Source data:
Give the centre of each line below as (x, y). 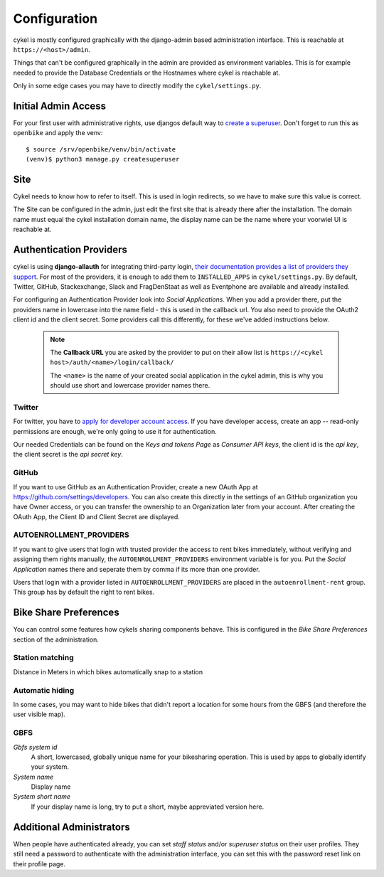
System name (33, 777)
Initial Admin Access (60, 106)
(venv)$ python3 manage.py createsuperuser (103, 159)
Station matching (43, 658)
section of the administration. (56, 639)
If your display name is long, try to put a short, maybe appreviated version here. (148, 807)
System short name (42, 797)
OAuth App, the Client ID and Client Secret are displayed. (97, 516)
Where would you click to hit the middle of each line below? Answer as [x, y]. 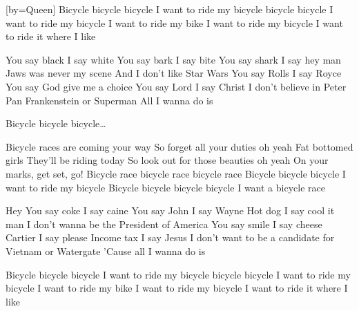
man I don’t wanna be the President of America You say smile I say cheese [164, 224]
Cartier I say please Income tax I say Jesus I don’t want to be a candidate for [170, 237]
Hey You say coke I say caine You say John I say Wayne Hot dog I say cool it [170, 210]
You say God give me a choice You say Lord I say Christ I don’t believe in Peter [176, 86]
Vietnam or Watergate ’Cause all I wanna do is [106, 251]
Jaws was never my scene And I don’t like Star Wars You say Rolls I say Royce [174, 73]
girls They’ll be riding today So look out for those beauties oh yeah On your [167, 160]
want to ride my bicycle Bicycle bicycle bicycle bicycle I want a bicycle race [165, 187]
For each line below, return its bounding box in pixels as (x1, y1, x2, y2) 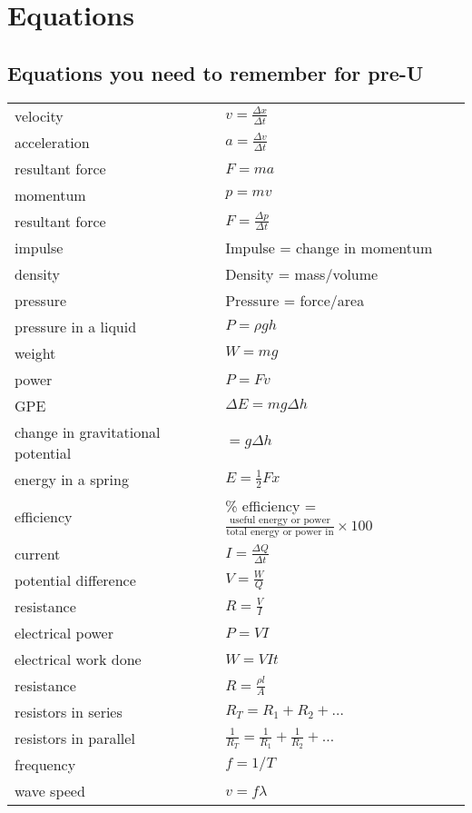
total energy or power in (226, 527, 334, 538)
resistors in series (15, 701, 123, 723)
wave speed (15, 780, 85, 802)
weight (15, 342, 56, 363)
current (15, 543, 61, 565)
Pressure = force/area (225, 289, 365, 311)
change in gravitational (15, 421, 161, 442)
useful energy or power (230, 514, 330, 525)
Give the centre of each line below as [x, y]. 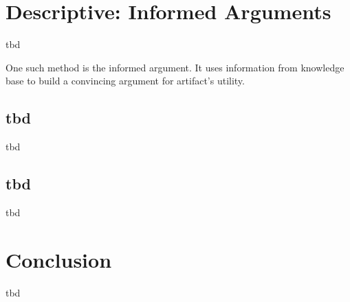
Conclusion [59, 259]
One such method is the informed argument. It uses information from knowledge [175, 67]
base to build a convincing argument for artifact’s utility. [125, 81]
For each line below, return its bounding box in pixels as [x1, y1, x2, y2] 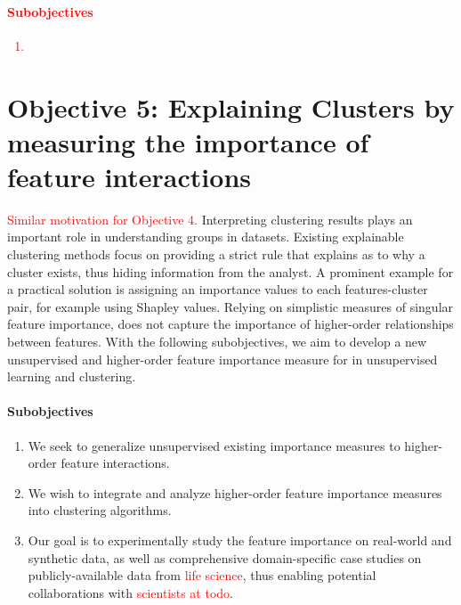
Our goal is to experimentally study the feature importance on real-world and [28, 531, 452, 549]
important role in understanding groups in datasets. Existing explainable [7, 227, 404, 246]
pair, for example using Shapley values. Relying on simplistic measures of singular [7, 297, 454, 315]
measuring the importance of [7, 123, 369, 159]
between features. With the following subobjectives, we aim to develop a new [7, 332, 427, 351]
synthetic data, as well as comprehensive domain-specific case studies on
...
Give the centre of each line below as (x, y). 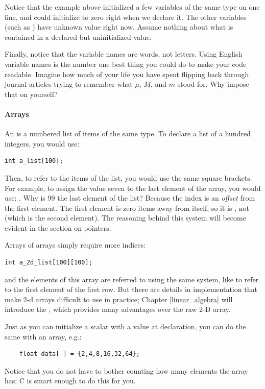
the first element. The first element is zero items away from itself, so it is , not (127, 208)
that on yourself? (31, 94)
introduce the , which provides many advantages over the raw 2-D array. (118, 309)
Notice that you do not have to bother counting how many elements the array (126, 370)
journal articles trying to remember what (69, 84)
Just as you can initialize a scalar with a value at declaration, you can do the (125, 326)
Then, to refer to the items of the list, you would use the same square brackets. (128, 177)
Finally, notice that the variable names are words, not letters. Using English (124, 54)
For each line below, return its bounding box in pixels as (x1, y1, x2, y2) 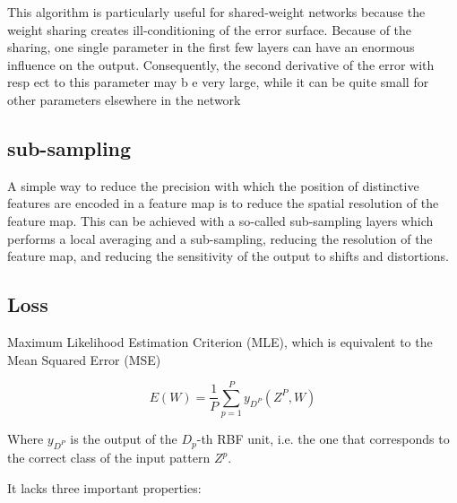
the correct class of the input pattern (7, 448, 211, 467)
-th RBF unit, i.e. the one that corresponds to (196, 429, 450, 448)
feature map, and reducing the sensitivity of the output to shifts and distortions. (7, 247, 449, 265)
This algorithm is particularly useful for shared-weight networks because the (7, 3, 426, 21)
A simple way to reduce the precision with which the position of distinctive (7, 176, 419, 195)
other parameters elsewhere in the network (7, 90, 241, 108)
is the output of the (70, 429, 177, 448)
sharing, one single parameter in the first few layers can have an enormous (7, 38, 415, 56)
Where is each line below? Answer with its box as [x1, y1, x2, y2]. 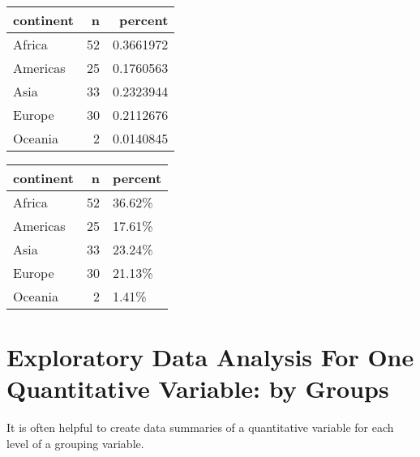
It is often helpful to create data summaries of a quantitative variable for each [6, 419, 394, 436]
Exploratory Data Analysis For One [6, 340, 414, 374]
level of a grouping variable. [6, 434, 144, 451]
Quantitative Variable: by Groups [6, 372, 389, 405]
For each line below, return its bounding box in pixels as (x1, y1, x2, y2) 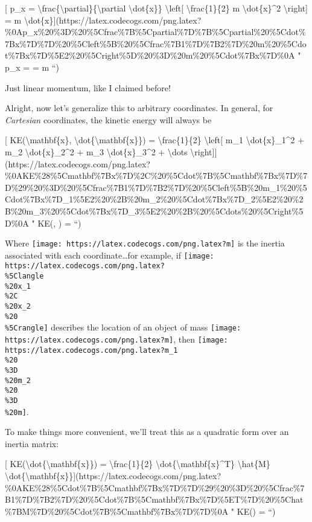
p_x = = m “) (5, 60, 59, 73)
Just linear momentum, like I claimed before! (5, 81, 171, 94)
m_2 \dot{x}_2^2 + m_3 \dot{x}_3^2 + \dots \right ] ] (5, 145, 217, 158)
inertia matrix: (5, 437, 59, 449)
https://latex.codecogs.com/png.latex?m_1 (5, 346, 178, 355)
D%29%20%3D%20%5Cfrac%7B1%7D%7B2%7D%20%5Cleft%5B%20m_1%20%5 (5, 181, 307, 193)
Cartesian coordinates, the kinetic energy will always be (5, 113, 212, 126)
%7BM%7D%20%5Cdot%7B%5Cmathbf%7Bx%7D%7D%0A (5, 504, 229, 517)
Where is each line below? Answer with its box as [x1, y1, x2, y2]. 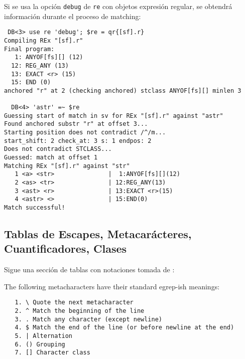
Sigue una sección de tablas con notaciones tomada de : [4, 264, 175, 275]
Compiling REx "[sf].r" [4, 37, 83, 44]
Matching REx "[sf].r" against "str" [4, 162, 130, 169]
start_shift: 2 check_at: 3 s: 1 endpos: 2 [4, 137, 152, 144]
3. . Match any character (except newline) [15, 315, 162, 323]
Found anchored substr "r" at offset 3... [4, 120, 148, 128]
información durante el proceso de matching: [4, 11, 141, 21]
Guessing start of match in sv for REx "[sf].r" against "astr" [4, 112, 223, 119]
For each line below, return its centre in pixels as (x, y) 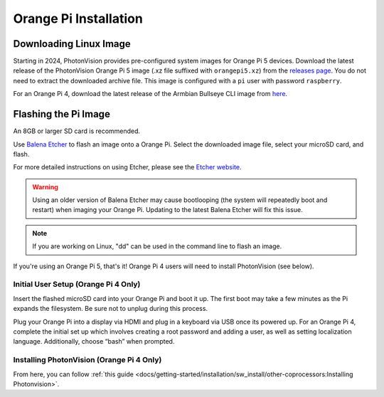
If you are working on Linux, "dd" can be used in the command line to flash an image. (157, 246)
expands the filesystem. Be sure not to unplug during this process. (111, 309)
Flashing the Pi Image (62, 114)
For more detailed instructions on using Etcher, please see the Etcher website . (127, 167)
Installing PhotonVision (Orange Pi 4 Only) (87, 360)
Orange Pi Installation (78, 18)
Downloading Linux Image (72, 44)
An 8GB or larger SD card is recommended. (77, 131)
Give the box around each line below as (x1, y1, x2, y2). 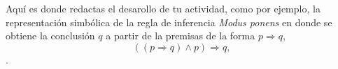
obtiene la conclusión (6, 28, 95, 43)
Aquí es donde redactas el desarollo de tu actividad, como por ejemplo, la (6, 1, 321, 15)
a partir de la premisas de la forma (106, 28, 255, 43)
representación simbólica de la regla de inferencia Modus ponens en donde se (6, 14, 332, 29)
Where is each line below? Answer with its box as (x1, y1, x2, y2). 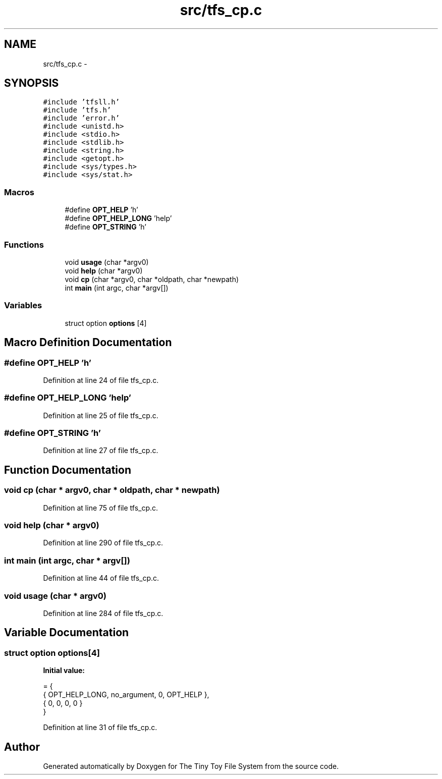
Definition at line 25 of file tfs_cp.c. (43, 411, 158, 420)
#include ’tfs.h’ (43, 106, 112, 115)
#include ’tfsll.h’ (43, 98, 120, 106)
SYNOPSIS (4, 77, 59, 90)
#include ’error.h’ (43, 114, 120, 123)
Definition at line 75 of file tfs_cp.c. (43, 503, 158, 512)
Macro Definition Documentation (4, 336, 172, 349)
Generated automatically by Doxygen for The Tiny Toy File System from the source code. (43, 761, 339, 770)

Task statement:
In the data above, find the line containing "Guessing start of" and the line containing "Generated automatically by". Copy exactly the stretch from the first through the second, both included, leaving out any picture.

Result for this exercise:
Guessing start of match in sv for REx "[sf].r" against "astr" [4, 112, 223, 119]
For each line below, return its centre in pixels as (x, y) 
If you are working on Linux, "dd" can be used in the command line to flash an image. (157, 246)
expands the filesystem. Be sure not to unplug during this process. (111, 309)
Flashing the Pi Image (62, 114)
For more detailed instructions on using Etcher, please see the Etcher website . (127, 167)
Installing PhotonVision (Orange Pi 4 Only) (87, 360)
Orange Pi Installation (78, 18)
Downloading Linux Image (72, 44)
An 8GB or larger SD card is recommended. (77, 131)
Give the box around each line below as (x1, y1, x2, y2). 
obtiene la conclusión (6, 28, 95, 43)
Aquí es donde redactas el desarollo de tu actividad, como por ejemplo, la (6, 1, 321, 15)
a partir de la premisas de la forma (106, 28, 255, 43)
representación simbólica de la regla de inferencia Modus ponens en donde se (6, 14, 332, 29)
Where is each line below? Answer with its box as (x1, y1, x2, y2). 
Definition at line 25 of file tfs_cp.c. (43, 411, 158, 420)
#include ’tfs.h’ (43, 106, 112, 115)
#include ’tfsll.h’ (43, 98, 120, 106)
SYNOPSIS (4, 77, 59, 90)
#include ’error.h’ (43, 114, 120, 123)
Definition at line 75 of file tfs_cp.c. (43, 503, 158, 512)
Macro Definition Documentation (4, 336, 172, 349)
Generated automatically by Doxygen for The Tiny Toy File System from the source code. (43, 761, 339, 770)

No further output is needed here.